START Data section
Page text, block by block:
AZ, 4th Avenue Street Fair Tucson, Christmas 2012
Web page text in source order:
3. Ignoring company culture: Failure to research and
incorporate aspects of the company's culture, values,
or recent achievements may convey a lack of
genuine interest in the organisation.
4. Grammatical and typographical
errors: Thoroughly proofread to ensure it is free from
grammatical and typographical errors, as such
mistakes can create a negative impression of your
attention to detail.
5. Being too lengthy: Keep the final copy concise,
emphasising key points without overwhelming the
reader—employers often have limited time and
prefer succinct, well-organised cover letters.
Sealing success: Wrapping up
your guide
END Data section
*The task:*
In full and without error, transcribe each of the entries.

*Answer box:*
Page text, block by block:
AZ, 4th Avenue Street Fair Tucson, Christmas 2012
Web page text in source order:
3. Ignoring company culture: Failure to research and
incorporate aspects of the company's culture, values,
or recent achievements may convey a lack of
genuine interest in the organisation.
4. Grammatical and typographical
errors: Thoroughly proofread to ensure it is free from
grammatical and typographical errors, as such
mistakes can create a negative impression of your
attention to detail.
5. Being too lengthy: Keep the final copy concise,
emphasising key points without overwhelming the
reader—employers often have limited time and
prefer succinct, well-organised cover letters.
Sealing success: Wrapping up
your guide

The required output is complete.